Most Common Surnames in the USA & Canada [OC]

    by Fluid-Decision6262

    17 Comments

    1. I have never actually met anyone with the surname Smith, I’ve met a few MacDonalds and Trembleys, though. (In Ontario)

    2. you can literally trace migration patterns here – british roots dominating the north, spanish influence hugging the southwest, and french pockets still holding out in quebec and the maritimes. history in one map

    3. Connect-Speaker on

      Pretty sure Li is number one in Canada, but it’s split between Li and Lee, so Smith comes up the middle.

    4. Fluid-Decision6262 on

      [https://www.ancestry.com/c/ancestry-blog/whats-the-most-popular-surname-in-your-state](https://www.ancestry.com/c/ancestry-blog/whats-the-most-popular-surname-in-your-state) – USA

      [https://en.wikipedia.org/wiki/Lists_of_most_common_surnames_in_North_American_countries#By_province](https://en.wikipedia.org/wiki/Lists_of_most_common_surnames_in_North_American_countries#By_province) – Canada

      The USA & Canada both have a wide variety of surnames in their databases as a result of shared histories with British settler colonialism and subsequent mass immigration from around the world. Unsurprisingly, Smith is the most common surname in the US and Canada but here are the most common surnames in both countries.

      **USA:**

      1. Smith (2.5 million) – English origin
      2. Johnson (2 million) – English origin
      3. Williams (1.6 million) – Welsh origin
      4. Brown (1.5 million) – English origin
      5. Jones (1.4 million) – Welsh origin
      6. Garcia (1.2 million) – Spanish origin
      7. Miller (1.1 million) – English origin
      8. Rodriguez (1.09 million) – Spanish origin
      9. Martinez (1.06 million) – Spanish origin
      10. Hernandez (1.04 million) – Spanish origin

      **Canada:**

      1. Smith (192k) – English origin
      2. Brown (109k) – English origin
      3. Tremblay (107k) – French origin
      4. Martin (92k) – English & French origin
      5. Roy (90k) – French origin
      6. Gagnon (85k) – French origin
      7. Lee (83k) – English & Chinese origin
      8. Wilson (82k) – Scottish origin
      9. Johnson (79k) – English origin
      10. MacDonald (78k) – Scottish origin

    5. UnsorryCanadian on

      Nova Scotian here, MacDonald is a pretty common surname.

      Although my region has probably an equal amount of Leblancs

    6. These colours are a bit hard.

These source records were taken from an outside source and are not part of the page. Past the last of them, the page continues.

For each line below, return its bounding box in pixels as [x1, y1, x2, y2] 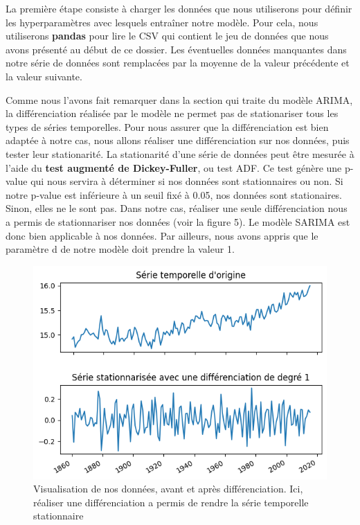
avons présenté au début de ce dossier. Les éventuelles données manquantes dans [6, 42, 347, 56]
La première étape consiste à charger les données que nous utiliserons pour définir [6, 1, 352, 15]
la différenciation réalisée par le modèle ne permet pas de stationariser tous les [6, 106, 339, 121]
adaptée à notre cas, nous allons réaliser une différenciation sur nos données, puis [6, 133, 350, 148]
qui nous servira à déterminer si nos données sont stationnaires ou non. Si [30, 174, 343, 188]
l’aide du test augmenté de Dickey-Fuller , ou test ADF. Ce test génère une [6, 160, 342, 175]
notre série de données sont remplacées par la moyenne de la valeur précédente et [6, 55, 350, 70]
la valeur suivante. [6, 69, 82, 83]
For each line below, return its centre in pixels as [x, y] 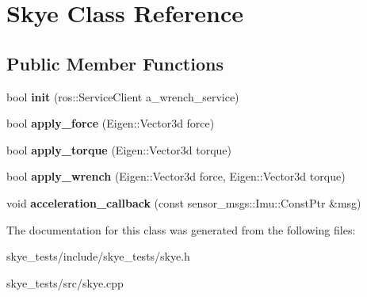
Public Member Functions [115, 63]
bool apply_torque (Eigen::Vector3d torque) [119, 149]
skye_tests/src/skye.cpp [65, 282]
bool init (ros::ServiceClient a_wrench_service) [123, 96]
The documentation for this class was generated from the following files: [181, 229]
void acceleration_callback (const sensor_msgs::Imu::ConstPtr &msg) [184, 202]
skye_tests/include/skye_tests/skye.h [98, 256]
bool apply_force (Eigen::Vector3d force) [111, 123]

At first I thought Williams was somehow common in Quebec! I don’t know much about map colouring (except the graph theoretic problem!) so I’m not sure how to make it clearer that there are different reds at a glance.

    7. ArgumentativeNerfer on

      Ah. So this is why California and Texas teamed up in that Civil War movie: the Garcias were uniting.

    8. I don’t know where these Smith’s are. I just opened my work address book. Among ~4000 employees, there’s only 4 of them.